A paragraph near the end of Scheer's article talked about the "single-bullet theory" and suggested it was unbelievable. Immediately after that paragraph, Scheer states: "This and other evidence led the House Select Committee on Assassinations in 1979 to conclude after a two-year investigation that 'President John F. Kennedy was probably assassinated as a result of a conspiracy.' "

Scheer's article leads one to believe that the House committee disagreed with the single-bullet theory and that that disagreement, along with other evidence, led to its conclusion that there was a conspiracy.

In fact, the committee, of which I was the assistant deputy chief counsel, concluded that the single-bullet theory was valid . While the committee was, like a great many other Americans, initially very skeptical, after two years of investigation, including consultations with the country's foremost experts in forensic pathology and ballistics, it was compelled, by the evidence , to accept the single-bullet theory.

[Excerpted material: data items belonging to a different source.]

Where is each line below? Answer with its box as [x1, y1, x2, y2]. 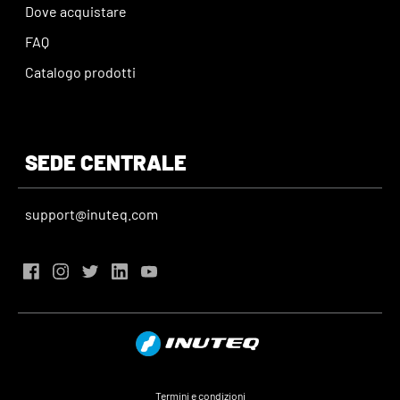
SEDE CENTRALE [25, 148, 187, 175]
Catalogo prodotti [25, 62, 136, 80]
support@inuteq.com [25, 204, 158, 222]
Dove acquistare [25, 2, 127, 20]
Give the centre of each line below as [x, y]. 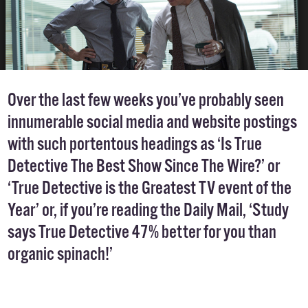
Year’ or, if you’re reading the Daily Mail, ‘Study [148, 210]
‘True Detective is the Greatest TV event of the [149, 188]
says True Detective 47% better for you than [142, 232]
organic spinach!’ [60, 254]
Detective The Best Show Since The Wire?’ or [143, 166]
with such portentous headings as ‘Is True [134, 144]
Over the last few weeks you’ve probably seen [145, 100]
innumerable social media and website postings [152, 122]
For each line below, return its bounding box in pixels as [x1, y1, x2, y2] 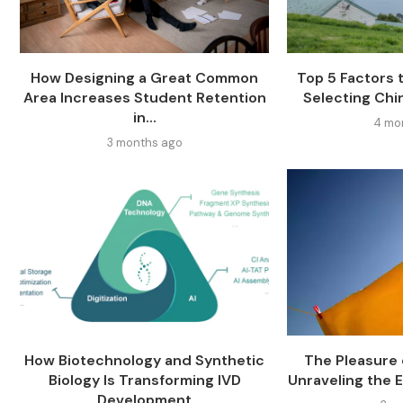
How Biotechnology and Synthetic [24, 350, 265, 370]
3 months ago [106, 134, 183, 150]
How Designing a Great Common [31, 67, 259, 87]
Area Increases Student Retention [22, 87, 266, 107]
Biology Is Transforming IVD [48, 370, 241, 390]
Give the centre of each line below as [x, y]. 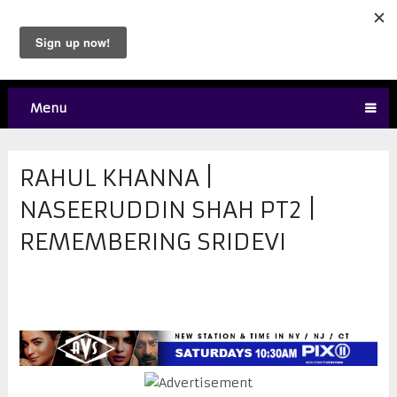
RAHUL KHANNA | [117, 178]
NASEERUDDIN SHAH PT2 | [168, 210]
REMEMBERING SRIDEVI [152, 241]
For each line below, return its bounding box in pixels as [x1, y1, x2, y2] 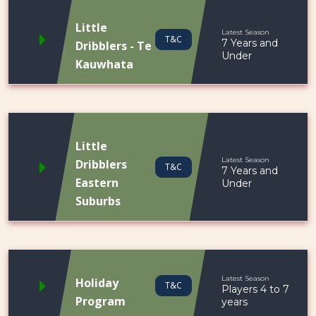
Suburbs [75, 193, 121, 209]
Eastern [75, 175, 119, 190]
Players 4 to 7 [221, 282, 289, 296]
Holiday [75, 275, 119, 291]
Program [75, 293, 126, 309]
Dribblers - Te [75, 38, 152, 54]
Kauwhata [75, 56, 133, 72]
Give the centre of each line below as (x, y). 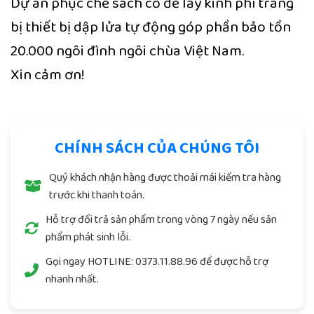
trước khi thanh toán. (97, 196)
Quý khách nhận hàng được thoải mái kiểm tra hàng (165, 178)
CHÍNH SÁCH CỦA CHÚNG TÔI (157, 149)
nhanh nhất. (72, 280)
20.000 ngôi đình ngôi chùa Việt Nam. (127, 51)
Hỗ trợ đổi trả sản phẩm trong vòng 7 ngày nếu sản (161, 220)
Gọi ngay (67, 262)
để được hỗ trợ (233, 262)
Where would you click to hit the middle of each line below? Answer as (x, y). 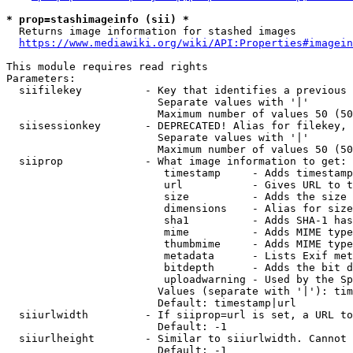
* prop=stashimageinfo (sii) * (98, 19)
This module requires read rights (107, 67)
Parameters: (41, 78)
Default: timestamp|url (151, 303)
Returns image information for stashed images (151, 31)
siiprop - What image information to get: (176, 161)
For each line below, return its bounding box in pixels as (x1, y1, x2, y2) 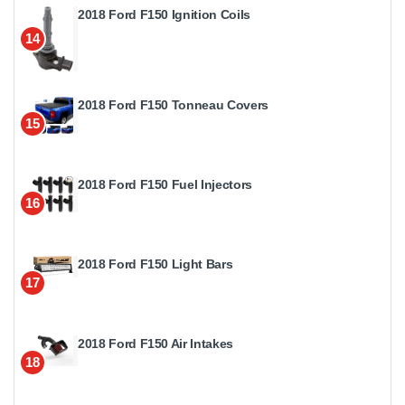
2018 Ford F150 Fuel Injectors (78, 176, 252, 192)
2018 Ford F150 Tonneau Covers (78, 97, 268, 112)
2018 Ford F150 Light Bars (78, 256, 233, 271)
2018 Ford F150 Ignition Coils (78, 7, 250, 23)
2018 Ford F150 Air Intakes (78, 335, 233, 351)
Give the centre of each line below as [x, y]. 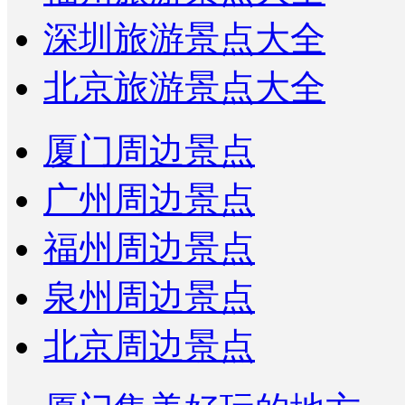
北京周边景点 [149, 346]
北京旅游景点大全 [184, 88]
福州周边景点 [149, 249]
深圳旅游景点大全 [184, 39]
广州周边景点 [149, 200]
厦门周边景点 [149, 151]
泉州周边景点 [149, 297]
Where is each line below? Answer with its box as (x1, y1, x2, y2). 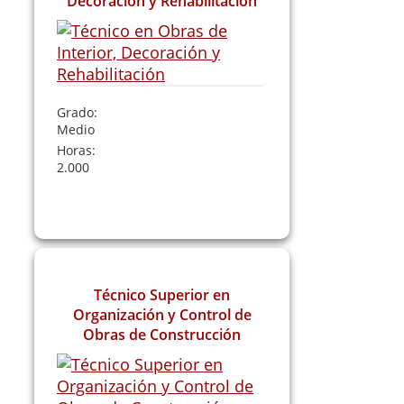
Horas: (57, 141, 96, 159)
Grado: (57, 103, 97, 121)
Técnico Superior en (94, 284, 231, 305)
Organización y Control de (72, 304, 252, 325)
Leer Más (124, 188, 199, 211)
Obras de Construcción (83, 324, 242, 344)
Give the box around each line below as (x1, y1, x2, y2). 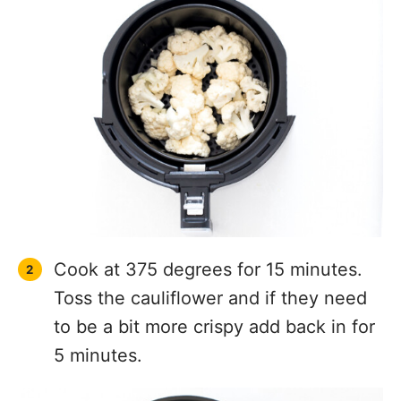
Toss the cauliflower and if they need (54, 269, 367, 291)
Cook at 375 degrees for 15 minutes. (54, 240, 363, 262)
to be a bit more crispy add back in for (54, 297, 375, 320)
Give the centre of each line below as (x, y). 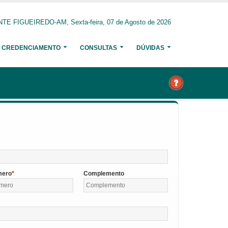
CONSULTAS (98, 48)
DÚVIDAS (150, 48)
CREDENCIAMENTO (31, 48)
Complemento (104, 174)
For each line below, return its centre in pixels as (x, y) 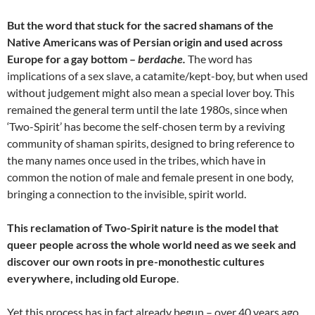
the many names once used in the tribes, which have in (136, 160)
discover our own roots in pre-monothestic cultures (136, 261)
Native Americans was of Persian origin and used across (145, 41)
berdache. (162, 58)
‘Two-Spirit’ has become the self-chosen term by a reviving (146, 126)
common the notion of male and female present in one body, (150, 176)
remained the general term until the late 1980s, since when (147, 109)
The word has (219, 58)
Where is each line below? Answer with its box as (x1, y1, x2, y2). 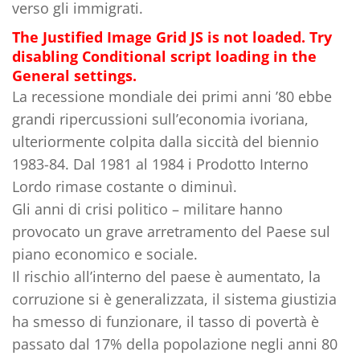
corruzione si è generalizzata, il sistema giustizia (12, 288, 337, 309)
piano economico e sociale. (12, 243, 198, 264)
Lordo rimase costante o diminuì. (12, 176, 237, 196)
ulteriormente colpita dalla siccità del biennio (12, 131, 319, 151)
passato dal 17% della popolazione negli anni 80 (12, 333, 337, 354)
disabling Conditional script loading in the (12, 46, 317, 66)
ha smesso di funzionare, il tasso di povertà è (12, 311, 319, 331)
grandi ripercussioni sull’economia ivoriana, (12, 108, 309, 129)
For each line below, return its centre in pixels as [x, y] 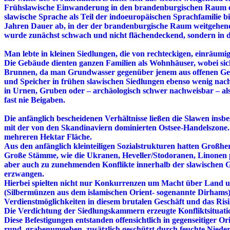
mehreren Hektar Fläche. [48, 137]
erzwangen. [24, 174]
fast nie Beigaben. [35, 100]
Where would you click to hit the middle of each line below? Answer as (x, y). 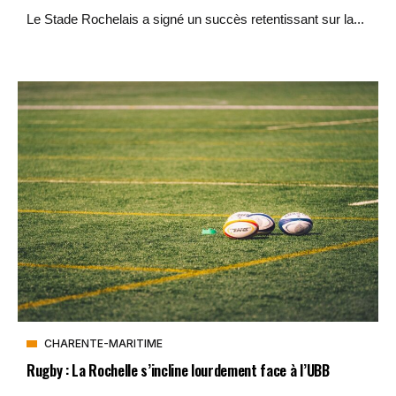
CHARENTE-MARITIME (103, 343)
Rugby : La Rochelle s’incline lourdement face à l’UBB (178, 369)
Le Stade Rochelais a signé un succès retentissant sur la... (195, 19)
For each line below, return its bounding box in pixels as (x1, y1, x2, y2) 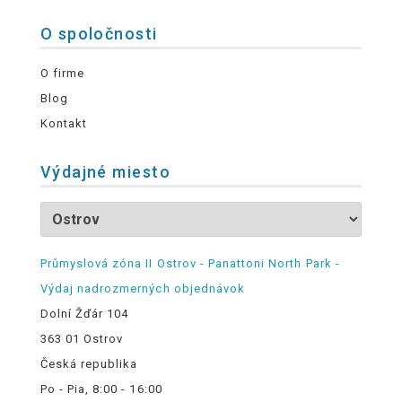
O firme (39, 66, 85, 81)
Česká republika (39, 357, 138, 371)
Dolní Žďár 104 (39, 307, 129, 321)
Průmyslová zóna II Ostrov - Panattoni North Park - (39, 257, 340, 271)
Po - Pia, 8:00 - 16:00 (39, 382, 162, 397)
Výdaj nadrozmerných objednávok (39, 282, 245, 296)
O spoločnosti (39, 24, 158, 44)
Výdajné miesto (39, 162, 170, 182)
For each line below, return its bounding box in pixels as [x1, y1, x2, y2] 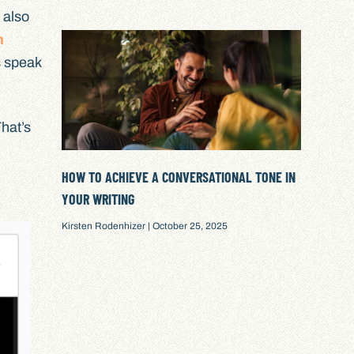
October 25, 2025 [150, 220, 228, 232]
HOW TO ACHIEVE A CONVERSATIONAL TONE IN [62, 168, 296, 186]
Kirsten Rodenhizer [62, 220, 149, 232]
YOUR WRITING [62, 190, 135, 208]
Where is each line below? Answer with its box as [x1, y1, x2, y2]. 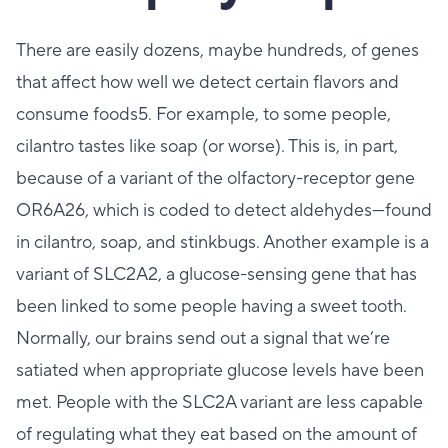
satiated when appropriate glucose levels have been [16, 358, 424, 382]
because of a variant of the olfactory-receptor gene [16, 166, 415, 190]
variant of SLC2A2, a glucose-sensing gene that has [16, 262, 417, 286]
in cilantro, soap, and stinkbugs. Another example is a [16, 230, 429, 254]
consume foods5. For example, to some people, [16, 102, 391, 126]
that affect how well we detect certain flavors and [16, 70, 399, 94]
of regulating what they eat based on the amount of [16, 422, 417, 446]
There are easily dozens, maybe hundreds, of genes [16, 38, 419, 62]
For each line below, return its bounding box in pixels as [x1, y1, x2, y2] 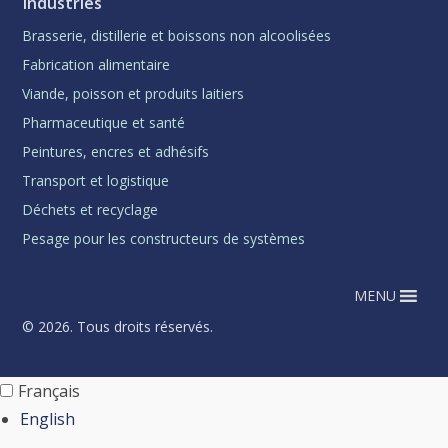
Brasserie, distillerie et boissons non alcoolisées [22, 25, 332, 45]
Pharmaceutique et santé [22, 112, 186, 132]
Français [18, 380, 80, 402]
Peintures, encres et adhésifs [22, 141, 210, 161]
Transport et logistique [22, 170, 170, 190]
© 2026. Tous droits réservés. [22, 317, 214, 336]
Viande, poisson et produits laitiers [22, 83, 245, 103]
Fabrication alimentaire [22, 54, 171, 74]

In this regard, the results of neutron activation analysis, which permitted a very precise analysis of the bullet, as well as fragments located at the scene, were completely consistent with the theory that a single bullet wounded both President Kennedy and Gov. John Connolly.

While Scheer is correct in stating that the Select Committee on Assassinations concluded that Kennedy was probably assassinated as a result of a conspiracy, he neglects to state that it also concluded that the President was struck by two bullets, both of which were fired by Lee Harvey Oswald from the sixth floor of the Texas School Book Depository.